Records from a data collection
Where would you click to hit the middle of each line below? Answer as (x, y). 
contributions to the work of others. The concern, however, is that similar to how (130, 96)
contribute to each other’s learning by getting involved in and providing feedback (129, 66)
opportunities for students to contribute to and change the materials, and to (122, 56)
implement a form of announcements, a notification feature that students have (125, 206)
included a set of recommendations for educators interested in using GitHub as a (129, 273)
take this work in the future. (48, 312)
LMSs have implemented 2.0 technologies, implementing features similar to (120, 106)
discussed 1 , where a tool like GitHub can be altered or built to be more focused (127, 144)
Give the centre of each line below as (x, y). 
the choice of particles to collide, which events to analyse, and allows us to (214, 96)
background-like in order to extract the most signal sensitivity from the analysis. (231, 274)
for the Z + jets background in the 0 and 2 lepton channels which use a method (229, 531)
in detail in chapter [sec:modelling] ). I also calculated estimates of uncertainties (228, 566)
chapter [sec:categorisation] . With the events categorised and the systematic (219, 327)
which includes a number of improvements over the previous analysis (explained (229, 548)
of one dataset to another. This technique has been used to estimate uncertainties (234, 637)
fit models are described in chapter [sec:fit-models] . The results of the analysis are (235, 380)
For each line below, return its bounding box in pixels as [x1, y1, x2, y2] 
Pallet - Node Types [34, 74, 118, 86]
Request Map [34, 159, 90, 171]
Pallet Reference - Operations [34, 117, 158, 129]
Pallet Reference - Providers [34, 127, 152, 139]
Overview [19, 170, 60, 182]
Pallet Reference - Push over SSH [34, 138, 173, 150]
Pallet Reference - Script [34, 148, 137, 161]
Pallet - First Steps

*Exercise brief*.
Of all the lines in the data above, show only those that hold the word "chapter".

*Expected answer*.
in detail in chapter [sec:modelling] ). I also calculated estimates of uncertainties (228, 566)
chapter [sec:categorisation] . With the events categorised and the systematic (219, 327)
fit models are described in chapter [sec:fit-models] . The results of the analysis are (235, 380)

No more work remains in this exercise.